DTCard: A Framework for Decision Transformers in Card Games


Demirdover B. K., ALPASLAN F. N., Tan M.

Applied Sciences (Switzerland), cilt.16, sa.7, 2026 (SCI-Expanded, Scopus) identifier identifier

  • Yayın Türü: Makale / Tam Makale
  • Cilt numarası: 16 Sayı: 7
  • Basım Tarihi: 2026
  • Doi Numarası: 10.3390/app16073117
  • Dergi Adı: Applied Sciences (Switzerland)
  • Derginin Tarandığı İndeksler: Science Citation Index Expanded (SCI-EXPANDED), Scopus, Compendex, INSPEC, Directory of Open Access Journals
  • Anahtar Kelimeler: decision transformer, machine learning, reinforcement learning
  • Orta Doğu Teknik Üniversitesi Adresli: Evet

Özet

Decision Transformers (DTs) reformulate reinforcement learning as a conditional sequence modeling problem and have demonstrated competitive performance in offline Reinforcement Learning (RL) scenarios. However, their behavior in card games, specifically partially observable imperfect-information, trick-taking games remains underexplored.
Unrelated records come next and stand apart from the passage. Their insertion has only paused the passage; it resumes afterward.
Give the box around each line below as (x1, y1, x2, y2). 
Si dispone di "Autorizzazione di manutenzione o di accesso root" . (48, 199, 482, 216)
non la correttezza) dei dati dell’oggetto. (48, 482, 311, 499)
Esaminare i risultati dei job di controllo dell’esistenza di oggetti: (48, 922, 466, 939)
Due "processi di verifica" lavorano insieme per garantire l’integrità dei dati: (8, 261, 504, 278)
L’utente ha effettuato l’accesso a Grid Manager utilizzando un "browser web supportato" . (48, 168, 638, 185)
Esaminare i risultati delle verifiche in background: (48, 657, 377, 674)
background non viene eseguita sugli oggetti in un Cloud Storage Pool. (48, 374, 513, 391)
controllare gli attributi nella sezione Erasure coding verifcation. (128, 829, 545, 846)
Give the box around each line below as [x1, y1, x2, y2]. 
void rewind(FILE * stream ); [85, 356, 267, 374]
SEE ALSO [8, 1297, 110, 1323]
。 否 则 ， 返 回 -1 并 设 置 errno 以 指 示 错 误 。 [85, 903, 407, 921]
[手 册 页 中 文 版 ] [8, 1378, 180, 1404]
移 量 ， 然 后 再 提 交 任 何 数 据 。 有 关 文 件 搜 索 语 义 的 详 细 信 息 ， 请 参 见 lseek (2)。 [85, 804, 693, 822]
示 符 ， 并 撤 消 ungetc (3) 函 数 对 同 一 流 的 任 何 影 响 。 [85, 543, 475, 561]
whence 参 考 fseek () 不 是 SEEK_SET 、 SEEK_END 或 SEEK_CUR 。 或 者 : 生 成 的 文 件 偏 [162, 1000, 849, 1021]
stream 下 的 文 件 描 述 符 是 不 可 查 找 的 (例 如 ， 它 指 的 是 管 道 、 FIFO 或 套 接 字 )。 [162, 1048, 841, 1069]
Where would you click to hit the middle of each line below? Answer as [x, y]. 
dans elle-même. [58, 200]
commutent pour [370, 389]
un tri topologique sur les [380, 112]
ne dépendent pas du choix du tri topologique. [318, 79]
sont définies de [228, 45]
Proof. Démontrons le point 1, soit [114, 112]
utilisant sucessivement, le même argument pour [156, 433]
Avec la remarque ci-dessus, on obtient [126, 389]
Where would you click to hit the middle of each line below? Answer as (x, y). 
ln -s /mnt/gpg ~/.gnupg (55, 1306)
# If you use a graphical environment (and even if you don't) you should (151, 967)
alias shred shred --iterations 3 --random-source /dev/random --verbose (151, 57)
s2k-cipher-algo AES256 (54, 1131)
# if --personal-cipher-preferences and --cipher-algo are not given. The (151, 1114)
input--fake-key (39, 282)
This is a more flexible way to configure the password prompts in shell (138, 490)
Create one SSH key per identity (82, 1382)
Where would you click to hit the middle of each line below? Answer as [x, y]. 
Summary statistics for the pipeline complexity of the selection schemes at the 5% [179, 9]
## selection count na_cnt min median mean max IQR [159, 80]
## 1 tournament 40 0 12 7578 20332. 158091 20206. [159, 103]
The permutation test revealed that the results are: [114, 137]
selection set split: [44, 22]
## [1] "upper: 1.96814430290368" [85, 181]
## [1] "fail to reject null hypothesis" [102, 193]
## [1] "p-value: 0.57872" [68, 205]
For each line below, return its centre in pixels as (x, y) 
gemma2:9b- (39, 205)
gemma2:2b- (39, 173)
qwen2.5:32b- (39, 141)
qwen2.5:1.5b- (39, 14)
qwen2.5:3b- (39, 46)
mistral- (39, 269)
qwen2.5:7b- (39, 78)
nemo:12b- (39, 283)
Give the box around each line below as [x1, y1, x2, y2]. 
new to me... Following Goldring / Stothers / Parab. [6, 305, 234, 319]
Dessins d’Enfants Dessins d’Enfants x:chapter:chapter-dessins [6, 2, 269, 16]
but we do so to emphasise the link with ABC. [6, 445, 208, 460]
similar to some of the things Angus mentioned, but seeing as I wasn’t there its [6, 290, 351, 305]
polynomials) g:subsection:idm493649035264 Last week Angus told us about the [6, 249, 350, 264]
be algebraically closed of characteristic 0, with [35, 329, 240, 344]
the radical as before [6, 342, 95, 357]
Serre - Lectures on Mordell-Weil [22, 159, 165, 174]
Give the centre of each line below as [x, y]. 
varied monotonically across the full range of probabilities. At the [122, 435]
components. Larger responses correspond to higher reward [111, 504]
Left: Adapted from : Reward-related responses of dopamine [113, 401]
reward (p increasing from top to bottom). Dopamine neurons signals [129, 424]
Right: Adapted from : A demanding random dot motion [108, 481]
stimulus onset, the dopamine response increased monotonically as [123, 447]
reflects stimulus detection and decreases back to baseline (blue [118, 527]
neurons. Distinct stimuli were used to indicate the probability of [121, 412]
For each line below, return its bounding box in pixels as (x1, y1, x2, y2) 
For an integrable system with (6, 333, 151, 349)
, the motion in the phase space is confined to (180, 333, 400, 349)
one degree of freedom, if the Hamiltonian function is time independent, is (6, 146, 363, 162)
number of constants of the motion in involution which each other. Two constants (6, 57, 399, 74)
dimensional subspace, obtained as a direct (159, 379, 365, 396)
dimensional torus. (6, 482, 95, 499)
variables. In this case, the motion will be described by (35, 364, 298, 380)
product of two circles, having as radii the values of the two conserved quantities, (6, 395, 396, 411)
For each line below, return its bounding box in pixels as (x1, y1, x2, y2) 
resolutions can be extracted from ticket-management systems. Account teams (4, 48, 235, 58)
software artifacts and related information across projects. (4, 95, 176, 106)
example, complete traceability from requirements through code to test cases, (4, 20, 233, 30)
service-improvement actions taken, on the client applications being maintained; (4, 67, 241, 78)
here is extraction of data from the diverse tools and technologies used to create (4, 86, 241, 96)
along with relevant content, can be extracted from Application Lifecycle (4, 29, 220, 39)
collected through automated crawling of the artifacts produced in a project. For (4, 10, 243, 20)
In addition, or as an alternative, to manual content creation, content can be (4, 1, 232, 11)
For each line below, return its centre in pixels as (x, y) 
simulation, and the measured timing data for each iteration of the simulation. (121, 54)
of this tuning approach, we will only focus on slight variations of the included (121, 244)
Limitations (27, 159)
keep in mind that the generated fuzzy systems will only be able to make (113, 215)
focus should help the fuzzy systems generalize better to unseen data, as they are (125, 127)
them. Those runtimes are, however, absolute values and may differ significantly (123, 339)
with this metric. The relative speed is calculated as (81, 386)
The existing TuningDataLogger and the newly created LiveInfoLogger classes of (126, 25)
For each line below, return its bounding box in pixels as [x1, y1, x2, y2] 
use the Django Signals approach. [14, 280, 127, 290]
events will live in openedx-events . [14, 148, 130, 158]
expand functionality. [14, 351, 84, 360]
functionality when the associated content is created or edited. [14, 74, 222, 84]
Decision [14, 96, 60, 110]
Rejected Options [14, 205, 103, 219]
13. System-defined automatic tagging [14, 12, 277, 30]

In parallel, general-purpose card-game toolkits have shown the value of unified environments and standardized evaluation protocols for accelerating research in imperfect-information games. Motivated by the goal of creating a general card-game-playing framework, we present a unified RL pipeline for trick-taking card games using DTs. While classical learning methods have demonstrated strong performance in card games, transformer-based reinforcement learning remains comparatively underexplored in this domain. This paper studies the applicability of DTs to the core play-phase of trick-taking games and evaluates whether a single, reusable pipeline can be transferred across multiple games in this class with minimal game-specific engineering. We propose a unified framework integrating offline pretraining, online selective expert iteration, and inference-time legal-action filtering. Crucially, our proposed approach demonstrates two key advantages over standard implementations. First, the model successfully internalizes complex game rules (e.g., follow-suit constraints) implicitly from the empirical data distribution, completely eliminating the need for explicit action masking during training. Second, we introduce a selective expert iteration mechanism equipped with strict acceptance filtering, which effectively prevents distribution collapse and enables safe, monotonic offline-to-online policy refinement. Ultimately, we show that this single, reusable transformer-based pipeline achieves competitive performance across multiple trick-taking domains (Hearts, Whist, and Spades) with minimal game-specific engineering.